[Opening Input section]

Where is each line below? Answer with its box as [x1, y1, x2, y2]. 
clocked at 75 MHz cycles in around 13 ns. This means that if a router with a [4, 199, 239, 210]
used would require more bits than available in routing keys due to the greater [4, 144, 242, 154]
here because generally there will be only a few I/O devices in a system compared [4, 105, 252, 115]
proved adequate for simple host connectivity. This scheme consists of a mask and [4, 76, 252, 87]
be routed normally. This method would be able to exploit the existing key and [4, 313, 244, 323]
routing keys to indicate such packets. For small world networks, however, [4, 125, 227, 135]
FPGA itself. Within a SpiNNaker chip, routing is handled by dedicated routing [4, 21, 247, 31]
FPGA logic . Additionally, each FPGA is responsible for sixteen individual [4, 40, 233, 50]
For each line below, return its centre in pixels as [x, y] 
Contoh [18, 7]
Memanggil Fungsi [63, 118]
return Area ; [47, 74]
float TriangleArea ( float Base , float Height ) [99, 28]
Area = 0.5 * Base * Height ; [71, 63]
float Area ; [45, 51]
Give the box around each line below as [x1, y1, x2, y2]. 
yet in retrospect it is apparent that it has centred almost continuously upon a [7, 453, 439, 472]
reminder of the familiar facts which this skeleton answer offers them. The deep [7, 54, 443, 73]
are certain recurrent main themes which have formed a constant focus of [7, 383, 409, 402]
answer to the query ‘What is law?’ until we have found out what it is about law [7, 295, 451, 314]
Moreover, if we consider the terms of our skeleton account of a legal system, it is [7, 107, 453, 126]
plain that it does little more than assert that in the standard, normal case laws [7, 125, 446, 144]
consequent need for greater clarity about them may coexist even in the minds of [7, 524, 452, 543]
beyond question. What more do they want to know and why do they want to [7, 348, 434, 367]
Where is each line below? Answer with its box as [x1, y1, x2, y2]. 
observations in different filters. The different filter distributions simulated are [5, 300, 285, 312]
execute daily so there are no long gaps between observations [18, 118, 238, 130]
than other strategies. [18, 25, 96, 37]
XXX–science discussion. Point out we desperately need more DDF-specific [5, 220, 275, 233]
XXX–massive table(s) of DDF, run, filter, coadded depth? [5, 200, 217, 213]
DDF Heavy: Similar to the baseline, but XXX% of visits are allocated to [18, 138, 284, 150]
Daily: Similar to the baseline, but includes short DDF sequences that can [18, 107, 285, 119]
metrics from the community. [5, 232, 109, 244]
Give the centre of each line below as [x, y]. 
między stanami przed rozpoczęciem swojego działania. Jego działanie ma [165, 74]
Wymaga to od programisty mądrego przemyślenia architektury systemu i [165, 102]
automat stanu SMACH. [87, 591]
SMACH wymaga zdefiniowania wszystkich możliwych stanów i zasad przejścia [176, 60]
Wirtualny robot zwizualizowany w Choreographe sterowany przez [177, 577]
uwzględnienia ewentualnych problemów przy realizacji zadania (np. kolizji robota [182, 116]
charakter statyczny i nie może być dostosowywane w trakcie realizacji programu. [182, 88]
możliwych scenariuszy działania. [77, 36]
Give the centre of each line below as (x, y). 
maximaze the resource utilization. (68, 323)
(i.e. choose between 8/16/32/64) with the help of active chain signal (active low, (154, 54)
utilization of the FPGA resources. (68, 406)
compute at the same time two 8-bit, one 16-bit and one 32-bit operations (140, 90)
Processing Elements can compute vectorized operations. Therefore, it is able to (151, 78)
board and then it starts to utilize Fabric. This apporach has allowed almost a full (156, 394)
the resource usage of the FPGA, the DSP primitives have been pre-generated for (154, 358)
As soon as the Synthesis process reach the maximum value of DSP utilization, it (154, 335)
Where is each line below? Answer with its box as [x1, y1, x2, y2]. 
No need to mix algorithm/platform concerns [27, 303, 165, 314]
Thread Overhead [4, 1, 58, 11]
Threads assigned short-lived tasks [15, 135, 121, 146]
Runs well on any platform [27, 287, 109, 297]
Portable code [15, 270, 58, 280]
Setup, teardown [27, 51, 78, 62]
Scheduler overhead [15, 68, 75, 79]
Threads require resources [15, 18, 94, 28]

[Closing Input section]

What needs to be done:
Which lines above contain the word "utilization"? List them.

The answer:
maximaze the resource utilization. (68, 323)
utilization of the FPGA resources. (68, 406)
As soon as the Synthesis process reach the maximum value of DSP utilization, it (154, 335)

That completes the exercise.